Increase of efflux-mediated resistance in Pseudomonas aeruginosa during antibiotic treatment in patients suffering from nosocomial pneumonia

• The mechanism of resistance development during treatment is poorly established.
• Serial respiratory samples were obtained from patients with Pseudomonas aeruginosa pneumonia.
• The proportion of isolates overexpressing mexA and mexX increased during treatment.
• Final isolates have median MICs above EUCAST clinical resistance breakpoints.
• Resistance development during treatment is partly due to efflux overexpression.

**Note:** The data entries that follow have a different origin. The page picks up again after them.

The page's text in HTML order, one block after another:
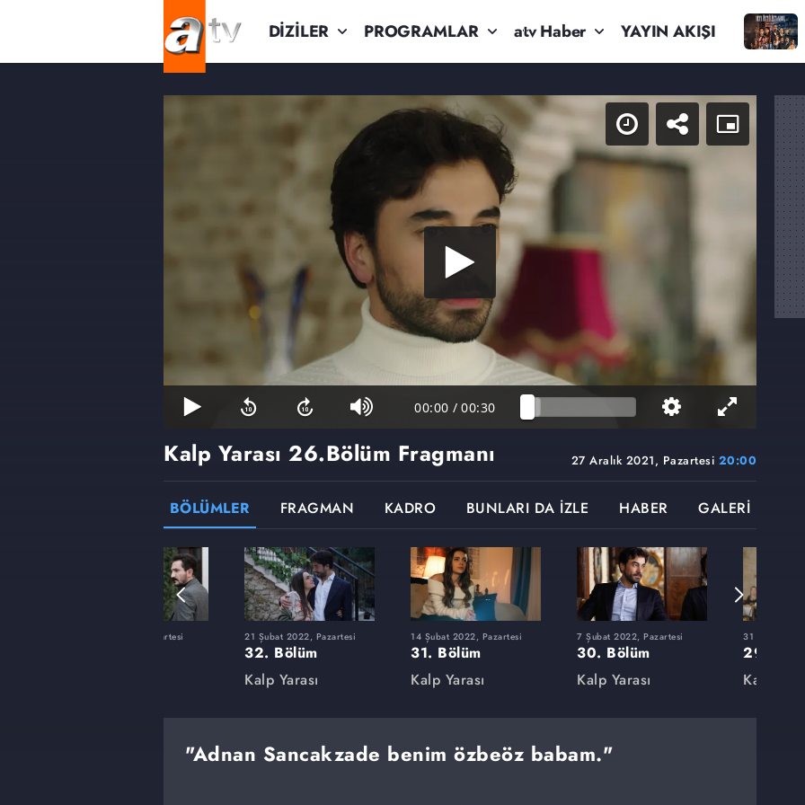
DİZİLER PROGRAMLAR atv Haber YAYIN AKIŞI
00:00 / 00:30
27 Aralık 2021, Pazartesi 20:00
Kalp Yarası 26.Bölüm Fragmanı
BÖLÜMLER FRAGMAN KADRO BUNLARI DA İZLE HABER GALERİ
1 Kasım 2021, Pazartesi 21 Şubat 2022, Pazartesi
32. Bölüm
Kalp Yarası
14 Şubat 2022, Pazartesi
31. Bölüm
Kalp Yarası
7 Şubat 2022, Pazartesi
30. Bölüm
Kalp Yarası
31 Ocak
29. Bölüm
Kalp
"Adnan Sancakzade benim özbeöz babam."

Increases in antibiotic minimum inhibitory concentrations (MICs) for Pseudomonas aeruginosa during treatment are commonly observed but their relationship to efflux overexpression remains poorly documented. In this study, pairs of first [at time of diagnosis (D0)] and last [during treatment (DL)] P. aeruginosa isolates were obtained from patients treated for suspicion of nosocomial pneumonia. Pair clonality was determined by repetitive extragenic palindromic PCR. Overexpression of mexA and mexX was assessed by real-time PCR, and expression of mexC and mexE was assessed by PCR. Antibiotics received by patients before and during treatment were determined from clinical charts. For D0 isolates, 24% were from patients without antibiotics for 1 month and 64% were negative for mexA/mexX overexpression and mexC/mexE expression. For DL isolates, approximately one-half of the patients had received piperacillin/tazobactam, amikacin, meropenem and/or cefepime, and 17% had received ciprofloxacin (alone or in combination); 38% did not show changes in expression of the four genes, whereas 38% showed increased expression for one gene (mainly mexA or mexX), 19% for two genes (mainly mexA and mexX) and 5% for three or four genes. Isolates overexpressing mexA or mexX had median MICs above EUCAST clinical resistance breakpoints for ciprofloxacin, cefepime and meropenem, or for ciprofloxacin, amikacin, cefepime and meropenem, respectively. mexA or mexX overexpression was statistically significantly associated with patients’ exposure to ciprofloxacin and meropenem or cefepime and meropenem, respectively. Overexpression of genes encoding antibiotic transporters in P. aeruginosa during treatment is frequent and is associated with increases in MICs above EUCAST clinical susceptibility breakpoints.